# [EXERCISE]
Set the images aside and retype the whole listing exactly.

# [SUPPLIED RECORDS]
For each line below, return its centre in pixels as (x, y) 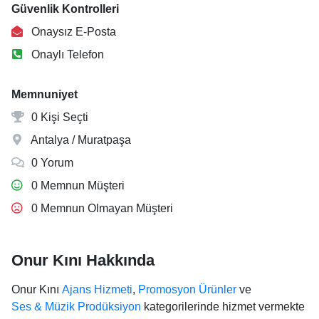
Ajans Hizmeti (97, 289)
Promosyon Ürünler (187, 289)
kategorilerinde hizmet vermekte (223, 307)
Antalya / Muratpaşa (80, 140)
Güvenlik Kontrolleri (65, 9)
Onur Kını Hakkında (83, 260)
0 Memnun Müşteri (77, 185)
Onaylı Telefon (66, 54)
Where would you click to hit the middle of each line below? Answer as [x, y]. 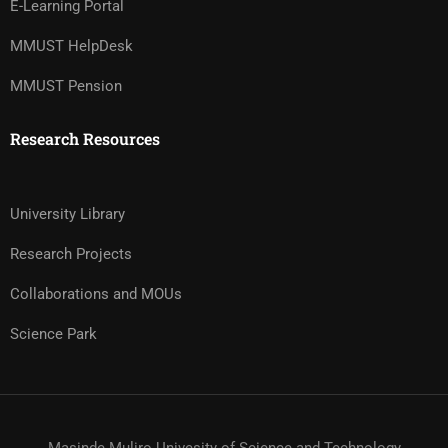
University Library [67, 214]
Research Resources [85, 138]
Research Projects [71, 254]
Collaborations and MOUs [96, 294]
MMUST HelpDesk [71, 46]
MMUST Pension [66, 86]
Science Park [53, 334]
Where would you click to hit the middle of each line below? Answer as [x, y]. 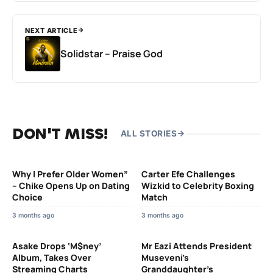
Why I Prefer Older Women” [70, 174]
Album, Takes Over [52, 257]
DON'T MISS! [60, 133]
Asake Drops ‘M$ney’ [57, 246]
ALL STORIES [148, 134]
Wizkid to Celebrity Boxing [198, 185]
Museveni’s [165, 257]
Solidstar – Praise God [112, 53]
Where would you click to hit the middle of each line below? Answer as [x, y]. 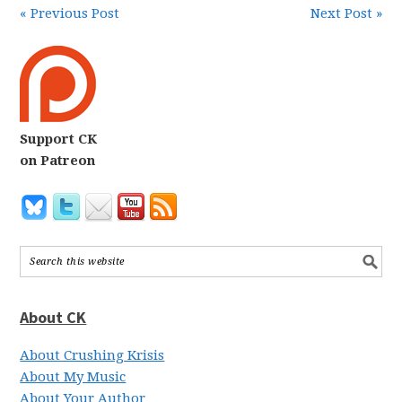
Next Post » [346, 13]
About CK [53, 317]
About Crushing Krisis [92, 355]
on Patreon [58, 161]
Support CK [59, 139]
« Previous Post [70, 13]
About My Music [73, 377]
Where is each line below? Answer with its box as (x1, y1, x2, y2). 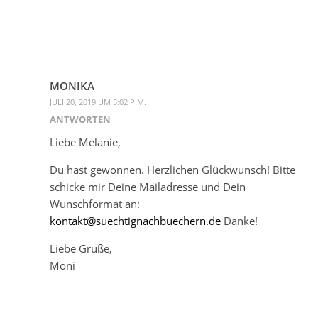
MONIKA (50, 78, 94, 93)
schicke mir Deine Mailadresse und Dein (50, 179, 246, 194)
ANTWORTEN (50, 112, 111, 126)
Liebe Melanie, (50, 134, 121, 149)
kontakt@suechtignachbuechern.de (50, 213, 221, 228)
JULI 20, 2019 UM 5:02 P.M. (50, 96, 146, 107)
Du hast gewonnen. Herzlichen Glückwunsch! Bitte (50, 162, 295, 177)
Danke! (221, 213, 258, 228)
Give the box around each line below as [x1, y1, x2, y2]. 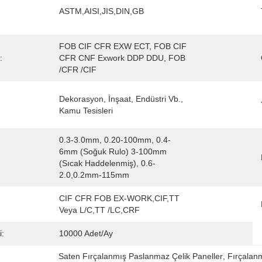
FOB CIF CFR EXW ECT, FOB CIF [59, 42, 187, 51]
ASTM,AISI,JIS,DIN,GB [59, 6, 144, 16]
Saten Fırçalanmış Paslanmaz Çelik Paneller [58, 251, 223, 261]
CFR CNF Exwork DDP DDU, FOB [59, 53, 185, 63]
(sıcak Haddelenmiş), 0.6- [59, 158, 156, 168]
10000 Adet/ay [59, 229, 113, 238]
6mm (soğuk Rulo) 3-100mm [59, 147, 167, 156]
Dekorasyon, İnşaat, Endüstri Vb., [59, 94, 183, 104]
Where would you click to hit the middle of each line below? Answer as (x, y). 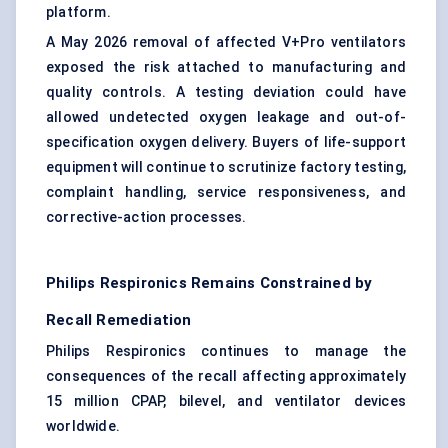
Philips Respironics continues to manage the (226, 351)
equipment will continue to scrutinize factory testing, (226, 167)
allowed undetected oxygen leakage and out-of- (226, 117)
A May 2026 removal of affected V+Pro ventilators (226, 42)
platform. (78, 12)
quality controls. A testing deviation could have (226, 92)
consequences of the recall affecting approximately (226, 376)
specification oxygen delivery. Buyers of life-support (226, 142)
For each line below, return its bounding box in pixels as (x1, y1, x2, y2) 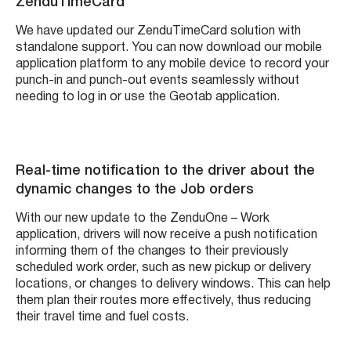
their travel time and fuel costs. (16, 311, 189, 323)
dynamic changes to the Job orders (16, 183, 254, 196)
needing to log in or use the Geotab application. (16, 91, 280, 103)
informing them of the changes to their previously (16, 245, 288, 257)
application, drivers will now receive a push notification (16, 229, 317, 241)
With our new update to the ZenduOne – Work (16, 212, 270, 224)
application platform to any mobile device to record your (16, 58, 329, 70)
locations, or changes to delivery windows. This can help (16, 278, 331, 290)
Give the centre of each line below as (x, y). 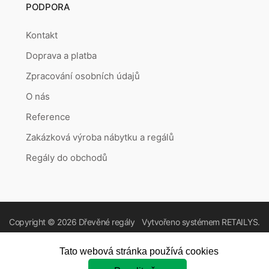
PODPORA (48, 7)
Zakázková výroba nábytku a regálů (100, 138)
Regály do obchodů (67, 158)
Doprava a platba (62, 56)
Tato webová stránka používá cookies (139, 251)
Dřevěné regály (107, 222)
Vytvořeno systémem (182, 222)
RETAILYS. (241, 222)
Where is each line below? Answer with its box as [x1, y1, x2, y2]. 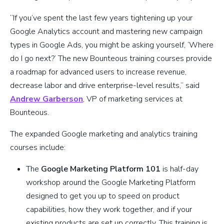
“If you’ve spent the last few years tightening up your [10, 12, 192, 24]
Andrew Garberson [10, 93, 83, 105]
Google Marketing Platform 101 [41, 163, 160, 175]
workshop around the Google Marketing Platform [26, 177, 195, 188]
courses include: [10, 142, 65, 153]
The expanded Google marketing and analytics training [10, 128, 197, 140]
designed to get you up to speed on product [26, 190, 179, 202]
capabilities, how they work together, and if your [26, 204, 192, 215]

# [RESPONSE BELOW]
For each line below, return its centre in pixels as (x, y) 
Ajans Hizmeti (97, 289)
Promosyon Ürünler (187, 289)
kategorilerinde hizmet vermekte (223, 307)
Antalya / Muratpaşa (80, 140)
Güvenlik Kontrolleri (65, 9)
Onur Kını Hakkında (83, 260)
0 Memnun Müşteri (77, 185)
Onaylı Telefon (66, 54)
Where would you click to hit the middle of each line below? Answer as [x, y]. 
University Library [67, 214]
Research Resources [85, 138]
Research Projects [71, 254]
Collaborations and MOUs [96, 294]
MMUST HelpDesk [71, 46]
MMUST Pension [66, 86]
Science Park [53, 334]
Where would you click to hit the middle of each line below? Answer as [x, y]. 
Why I Prefer Older Women” [70, 174]
Album, Takes Over [52, 257]
DON'T MISS! [60, 133]
Asake Drops ‘M$ney’ [57, 246]
ALL STORIES [148, 134]
Wizkid to Celebrity Boxing [198, 185]
Museveni’s [165, 257]
Solidstar – Praise God [112, 53]
Where would you click to hit the middle of each line below? Answer as [x, y]. 
Next Post » [346, 13]
About CK [53, 317]
About Crushing Krisis [92, 355]
on Patreon [58, 161]
Support CK [59, 139]
« Previous Post [70, 13]
About My Music [73, 377]
Where is each line below? Answer with its box as (x1, y1, x2, y2). 
MONIKA (50, 78, 94, 93)
schicke mir Deine Mailadresse und Dein (50, 179, 246, 194)
ANTWORTEN (50, 112, 111, 126)
Liebe Melanie, (50, 134, 121, 149)
kontakt@suechtignachbuechern.de (50, 213, 221, 228)
JULI 20, 2019 UM 5:02 P.M. (50, 96, 146, 107)
Du hast gewonnen. Herzlichen Glückwunsch! Bitte (50, 162, 295, 177)
Danke! (221, 213, 258, 228)
Give the box around each line below as [x1, y1, x2, y2]. 
FOB CIF CFR EXW ECT, FOB CIF [59, 42, 187, 51]
ASTM,AISI,JIS,DIN,GB [59, 6, 144, 16]
Saten Fırçalanmış Paslanmaz Çelik Paneller [58, 251, 223, 261]
CFR CNF Exwork DDP DDU, FOB [59, 53, 185, 63]
(sıcak Haddelenmiş), 0.6- [59, 158, 156, 168]
10000 Adet/ay [59, 229, 113, 238]
6mm (soğuk Rulo) 3-100mm [59, 147, 167, 156]
Dekorasyon, İnşaat, Endüstri Vb., [59, 94, 183, 104]
Where would you click to hit the middle of each line below? Answer as (x, y). 
Philips Respironics continues to manage the (226, 351)
equipment will continue to scrutinize factory testing, (226, 167)
allowed undetected oxygen leakage and out-of- (226, 117)
A May 2026 removal of affected V+Pro ventilators (226, 42)
platform. (78, 12)
quality controls. A testing deviation could have (226, 92)
consequences of the recall affecting approximately (226, 376)
specification oxygen delivery. Buyers of life-support (226, 142)
For each line below, return its bounding box in pixels as (x1, y1, x2, y2) 
their travel time and fuel costs. (16, 311, 189, 323)
dynamic changes to the Job orders (16, 183, 254, 196)
needing to log in or use the Geotab application. (16, 91, 280, 103)
informing them of the changes to their previously (16, 245, 288, 257)
application, drivers will now receive a push notification (16, 229, 317, 241)
With our new update to the ZenduOne – Work (16, 212, 270, 224)
application platform to any mobile device to record your (16, 58, 329, 70)
locations, or changes to delivery windows. This can help (16, 278, 331, 290)
Give the centre of each line below as (x, y). 
PODPORA (48, 7)
Zakázková výroba nábytku a regálů (100, 138)
Regály do obchodů (67, 158)
Doprava a platba (62, 56)
Tato webová stránka používá cookies (139, 251)
Dřevěné regály (107, 222)
Vytvořeno systémem (182, 222)
RETAILYS. (241, 222)
Where is each line below? Answer with its box as [x1, y1, x2, y2]. 
“If you’ve spent the last few years tightening up your [10, 12, 192, 24]
Andrew Garberson [10, 93, 83, 105]
Google Marketing Platform 101 [41, 163, 160, 175]
workshop around the Google Marketing Platform [26, 177, 195, 188]
courses include: [10, 142, 65, 153]
The expanded Google marketing and analytics training [10, 128, 197, 140]
designed to get you up to speed on product [26, 190, 179, 202]
capabilities, how they work together, and if your [26, 204, 192, 215]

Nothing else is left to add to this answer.